Moment of inertia of a rigid body

[doktorwho]

Homework Statement

Determine the moment of inertia of a rigid body on the picture:

The radius of the inner cylinder is R and the outer is 2R.

Homework Equations

3. The Attempt at a Solution [/B]
I thought of subtracting the big cylinder inertia from the small and adding the hanging body and i get:
$I=\frac{m}{2}(R^2 + 4R^2) + m(2R)^2$
but for some reason the book states its:
$I=\frac{m}{2}(R^2 + 4R^2) + \frac{m}{2}R^2$
Why is it like this? Isn't the body hanging from the the outher radius and is like a point mass?
Could you explain?

 

[BvU]

Try inverting Kinetic energy = ${1\over 2} I\omega^2$ for m

and you'll find you are correct. As you could expect from such a dimensional mismatch, the book is wrong

 

[BvU]

PS

I thought of subtracting the big cylinder inertia from the small

the other way around ?

the drawing is confusing: does the inner cylinder have mass m ? Or is the cylinder hollow and does the axle with radius 0 have mass m ?

 

[doktorwho]

PS
the other way around ?

the drawing is confusing: does the inner cylinder have mass m ? Or is the cylinder hollow and does the axle with radius 0 have mass m ?

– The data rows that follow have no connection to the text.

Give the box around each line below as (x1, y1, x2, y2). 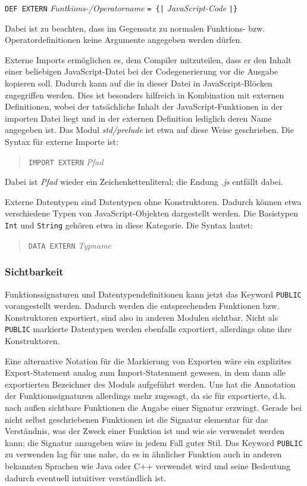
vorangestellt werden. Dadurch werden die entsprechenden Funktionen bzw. (5, 299, 280, 312)
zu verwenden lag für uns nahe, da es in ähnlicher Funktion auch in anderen (5, 448, 282, 460)
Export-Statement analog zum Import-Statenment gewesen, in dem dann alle (5, 366, 286, 379)
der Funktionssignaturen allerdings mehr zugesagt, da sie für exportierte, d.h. (5, 389, 287, 402)
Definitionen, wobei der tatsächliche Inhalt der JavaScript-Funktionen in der (5, 100, 283, 113)
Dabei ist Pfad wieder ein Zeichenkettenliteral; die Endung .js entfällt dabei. (5, 175, 283, 188)
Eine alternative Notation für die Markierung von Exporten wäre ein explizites (5, 354, 292, 367)
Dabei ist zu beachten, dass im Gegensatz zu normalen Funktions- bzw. (5, 21, 265, 34)
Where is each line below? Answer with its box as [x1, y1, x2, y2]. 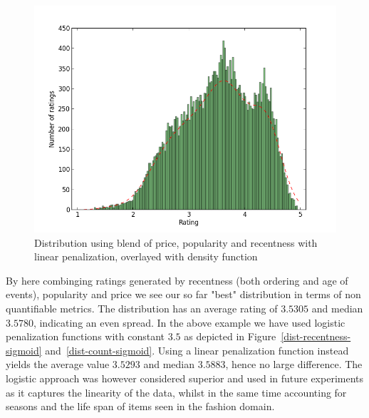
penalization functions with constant [6, 329, 165, 344]
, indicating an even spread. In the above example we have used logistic [33, 315, 345, 330]
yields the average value [6, 357, 110, 372]
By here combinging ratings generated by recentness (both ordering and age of [6, 272, 348, 287]
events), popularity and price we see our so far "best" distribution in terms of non [6, 287, 361, 302]
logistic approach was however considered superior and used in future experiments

Sorry i made numeorus errors, what i meant was that i got
$I=\frac{m}{2}(-R^2 + 4R^2) + m(2R)^2$
Since i subtracted the smaller one from the bigger one. and they got:
$I=\frac{m}{2}(R^2 + 4R^2) + \frac{m}{2}R^2$

 

[PeroK]

Sorry i made numeorus errors, what i meant was that i got
$I=\frac{m}{2}(-R^2 + 4R^2) + m(2R)^2$
Since i subtracted the smaller one from the bigger one. and they got:

Why would you subtract like that?

PS The answer given is correct for a dual-density cylinder with an inner cylinder of mass M and radius R and an outer hollow cylinder also of mass M and outer radius 2R.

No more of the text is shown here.